Старшая, которую, судя по всему, вот-вот должны были уволить за профнепригодность, заволокла глаза слезами и стала вместе со стулом двигаться к выходу. Младшая, брезгливо осмотрев меня снизу доверху, тяжело вздохнула и тихонько посовещалась с товаркой:
— Ну что, может, не будем ее топить?
— Не топите меня, пожалуйста! — истово попросила я. — Еще одна попытка, еще один рывок! Все восемь месяцев я боялась одного: недоплатить! И надо же было так вляпаться, — совершенно искренне закончила свою импровизацию.
Старшая, облегченно вздохнув, предложила:
— А давай не заметим? Все-таки это не она виновата…
Ей-богу, выпрут ее скоро! Такие долго не работают.
— Ты что, план не собираешься выполнять, заступница народная? Тебе премии не нужны, конечно. Сама не живешь и другим не даешь, — обиделась младшая и обратилась ко мне: — Ладно уж… За восемь-то месяцев пени сможете заплатить?
— Да! — радостно согласилась я. — Это, честно признаюсь, мне по силам, и я бы заплатила, но — увы! Увы! Не имею права.
— Вот, смотрите, — я выложила перед младшей бумаги. — Опытный Алексей, хлебавший маразм с момента его новейшего всплеска, настоял внести в договор купли-продажи пункт о своей личной ответственности по всем долгам предприятия до момента продажи. А вот, — я достала другое бумажье, — надлежащим образом зарегистрированное дополнение к уставу.

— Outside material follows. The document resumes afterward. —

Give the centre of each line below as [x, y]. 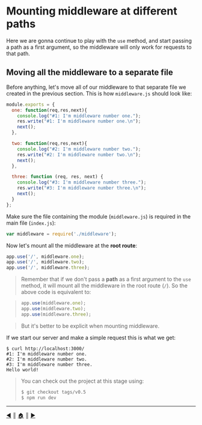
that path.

— Таким образом, — обратилась я к младшей, — парадоксальность ситуации заключается вот в чем: я глубоко сочувствую блеску и нищете Пенсионного фонда. Но помочь ничем не могу. К сожалению, конечно.
Возьму на себя смелость посоветовать: когда вы купаетесь в крови поверженного врага, соблюдайте сугубую вежливость. Сугубую!
— Так вы отказываетесь платить? — металлически спросила младшая.
— Не отказываюсь, нет, — услышала она проникновенный ответ, — я бы с удовольствием, но законного права не имею. Обращайтесь в Америку, штат Нью-Джерси. Розыск экономического преступника, нанесшего России ущерб в полторы тысячи долларов, поставит на уши Интерпол. Это еще что! — утешила я потрясенных слушательниц. — А если бы проклятый казнокрад укрылся в бескрайней сельве?
Старшая восхищенно посмотрела на меня, а младшая понимающе спросила:
— Вы издеваетесь, что ли?
— Это не я, — отвергла я инсинуацию. — Это маразм, но все по закону. А что же вы думали, за открытое общество и интеграцию в мировую экономику никто не должен платить? Да и Бог с ним, с Алексеем. Он — ваша проблема. А мне, честной налогоплательщице, нанесен серьезный ущерб. Брошена тень на мою кредитную репутацию. Обсудим размер компенсации? В порядке, так сказать, досудебного урегулирования?
Дам как ветром сдуло.
Я сладко потянулась, свернулась в кресле клубочком и сыто замурлыкала.